## **GML(Gradual Machine Learning) Framework Documentation**


When using the GML framework for reasoning, users need to provide the following three parts of data:             
1. Variables          
2. Features               
3. Simple Example

Examples:     

**Its main data structure is defined as follows:**

In [None]:
#1.Vars data structure Def
variables = list()  # The element type is dict:variable
variable = {
  # User-provided properties
  'var_id': 1,                  # Variable ID int type, starting from 0
  'is_easy': False,            # Whether the variable is easy to infer
  'is_evidence': True,          # Whether the variable is evidence
  'true_label': 1,             # True label of the variable
  'label': 1,                 # Inferred label of the variable, 0 is negative, 1 is positive, -1 is unknown
  'feature_set':               # Feature set of the variable
  { 
    feature_id1: [theta1, feature_value1],
    feature_id2: [theta2, feature_value2],
    ...
  },
  # System-generated properties
  'probability': 0.99,          # Probability of the variable (inferred)
  'evidential_support': 0.3,     # evidential_support
  'entropy': 0.4,               # Entropy of the variable
  'approximate_weight': 0.3,     # 
  ...
}

In [None]:
# 2. Feature struct definition
features = list()  # dict: feature
feature = {
  # User-provided properties
  'feature_id': 1,  # Feature ID int type, starting from 0
  'feature_type': 'unary_feature/binary_feature',  # Distinguish whether this feature is a single factor feature or a two-factor feature. Currently, unary_feature and binary_feature are supported.
  'feature_name': 'good',  # Feature name. If it is a token type, it is the specific word of the token. If it is a feature of other types, it is the specific type of the feature.
  'weight': {
    var_id1: [weight_value1, feature_value1],  # unary_feature
    (var_id3, var_id4): [weight_value2, feature_value2],  # binary_feature
    ...
  },
  # System-generated properties
  'tau': 0,
  'alpha': 0,
  'regression': object,
  ...
}


In [None]:
#3. Simple example: data structure definition
#  Users can also directly mark Easy in variables without providing this file
easys = list() # dict:easy
easy = {
    'var_id': 0,
    'label': 1
}


**After preparing the required data, the main calling process is as follows: easys = list() #The element type is dict: easy**

In [None]:
from gml import GML
from easy_instance_labeling import EasyInstanceLabeling
from evidential_support import EvidentialSupport
from evidence_select import EvidenceSelect
from approximate_probability_estimation import ApproximateProbabilityEstimation

EasyInstanceLabeling(variables, features, easys).label_easy_by_file()

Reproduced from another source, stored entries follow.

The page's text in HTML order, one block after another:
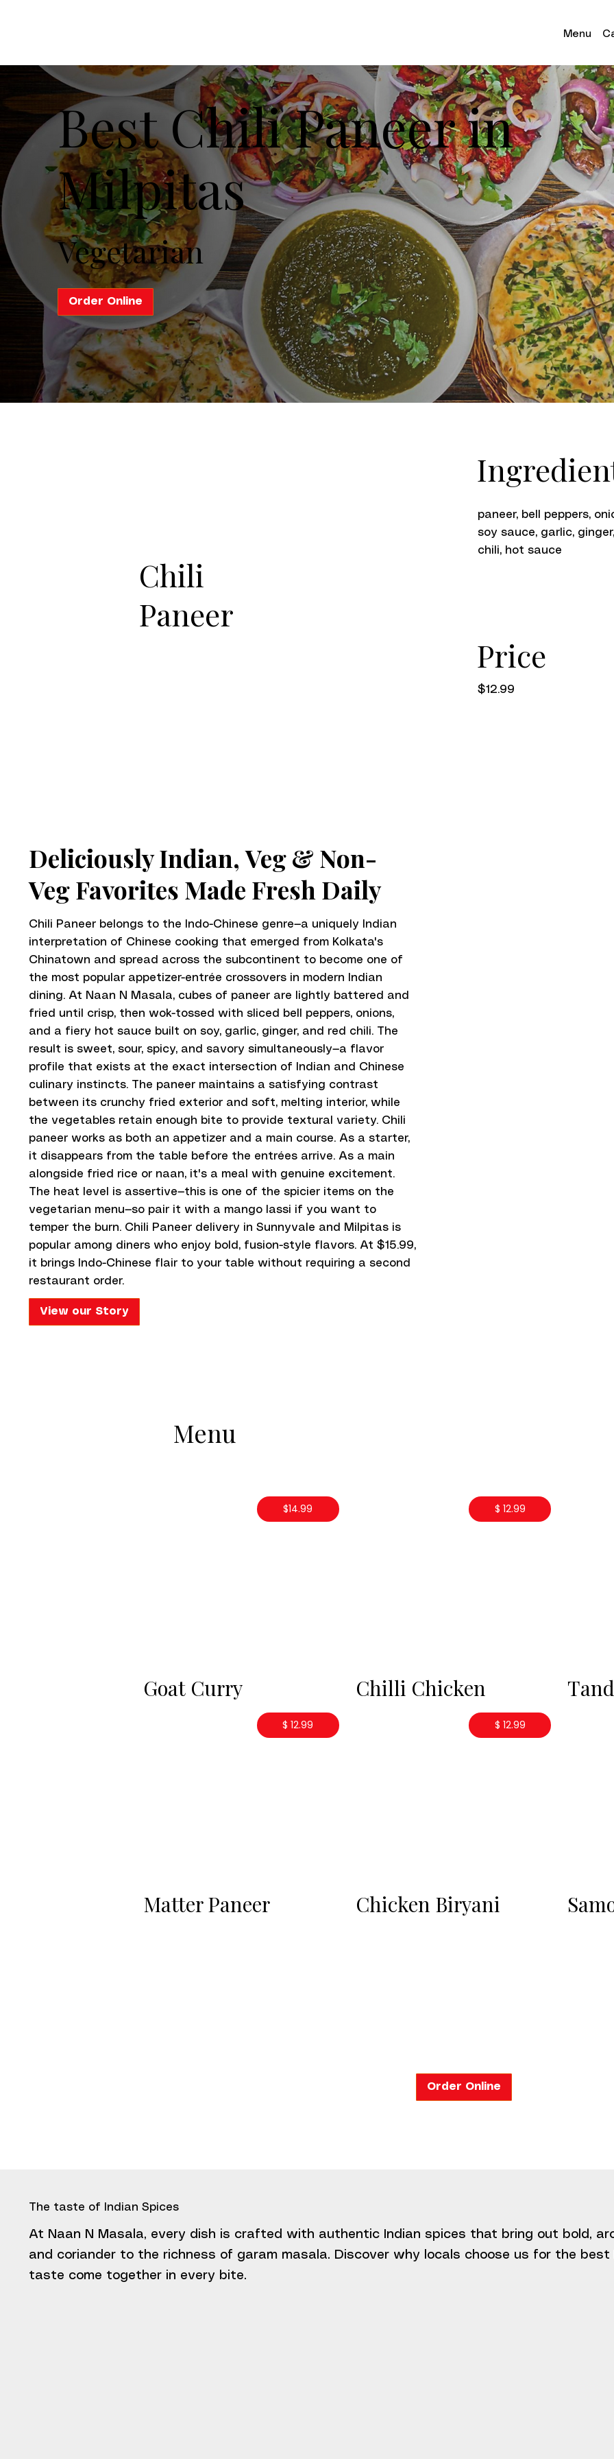
Best Chili Paneer in
Milpitas
Vegetarian
Order Online
Chili
Paneer
paneer, bell peppers,
soy sauce, garlic,
chili, hot sauce
Price
$12.99
Deliciously Indian,Veg & Non-
Veg Favorites Made Fresh Daily
Chili Paneer belongs to the Indo-Chinese genre—a uniquely Indian
interpretation of Chinese cooking that emerged from Kolkata's
Chinatown and spread across the subcontinent to become one of
the most popular appetizer-entrée crossovers in modern Indian
dining. At Naan N Masala, cubes of paneer are lightly battered and
fried until crisp, then wok-tossed with sliced bell peppers, onions,
and a fiery hot sauce built on soy, garlic, ginger, and red chili. The
result is sweet, sour, spicy, and savory simultaneously—a flavor
profile that exists at the exact intersection of Indian and Chinese
culinary instincts. The paneer maintains a satisfying contrast
between its crunchy fried exterior and soft, melting interior, while
the vegetables retain enough bite to provide textural variety. Chili
paneer works as both an appetizer and a main course. As a starter,
it disappears from the table before the entrées arrive. As a main
alongside fried rice or naan, it's a meal with genuine excitement.
The heat level is assertive—this is one of the spicier items on the
vegetarian menu—so pair it with a mango lassi if you want to
temper the burn. Chili Paneer delivery in Sunnyvale and Milpitas is
popular among diners who enjoy bold, fusion-style flavors. At $15.99,
it brings Indo-Chinese flair to your table without requiring a second
restaurant order.
View our Story
Menu
$14.99
Goat Curry
$ 12.99
Chilli Chicken
$ 12.99
Matter Paneer
$ 12.99
Chicken Biryani
Order Online
At Naan N Masala, every dish is crafted with authentic Indian spices that bring out bold,
and coriander to the richness of garam masala. Discover why locals choose us for the
taste come together in every bite.
The taste of Indian Spices
Menu

graph = GML(variables, features, evidential_support_method, approximate_probability_method, evidence_select_method, top_m=2000, top_k=10, update_proportion=0.01, balance=False)
graph.inference()  # Factor Graph reasoning
graph.score()  # Get reasoning results


**The detailed functional design of the main classes and functions in the current gml module is as follows:**

In [None]:
# Gml Class
class GML:
    def __init__(self, variables, features, evidential_support_method, approximate_probability_method, evidence_select_method, top_m=2000, top_k=10, update_proportion=0.01, balance=False):
        self.variables = variables
        self.features = features
        self.evidential_support_method = evidential_support_method
        self.approximate_probability_method = approximate_probability_method
        self.evidence_select_method = evidence_select_method
        self.top_m = top_m
        self.top_k = top_k
        self.update_proportion = update_proportion
        self.balance = balance

    # Main functions in GML class
    def evidential_support(self):
        # Calculate evidential support
        pass

    def approximate_probability_estimation(self):
        # Calculate approximate probability
        pass

    def select_top_m_by_es(self):
        # Select topm
        pass

    def select_top_k_by_entropy(self):
        # Select topk
        pass

    def select_evidence(self):
        # Select evidence
        pass

    def construct_subgraph(self):
        # Construct subgraph
        pass

    def inference_subgraph(self):
        # Inference Subgraph
        pass

    def label(self):
        # Select one var from k to label
        pass

    def inference(self):
        # Inference
        pass

In [None]:
# Simple instance: labeling class
class EasyInstanceLabeling(variables, features, easys):
    # Currently provides the following methods:
    def label_easy_by_file():
        # Read the file to label Easy
        pass

    def label_easy_by_clustering():
        # Method for labeling easy in entity recognition
        pass

    def label_easy_by_custom():
        # User Implemented
        pass


In [None]:
# Approximate probability estimation class
class ApproximateProbabilityEstimation(variables):
    # Currently provides the following methods:
    def approximate_probability_estimation_by_interval():
        # Entity Recognition
        pass

    def approximate_probability_estimation_by_relation():
        # All methods for sentiment analysis
        pass

    def approximate_probability_estimation_by_custom():
        # User Implemented
        pass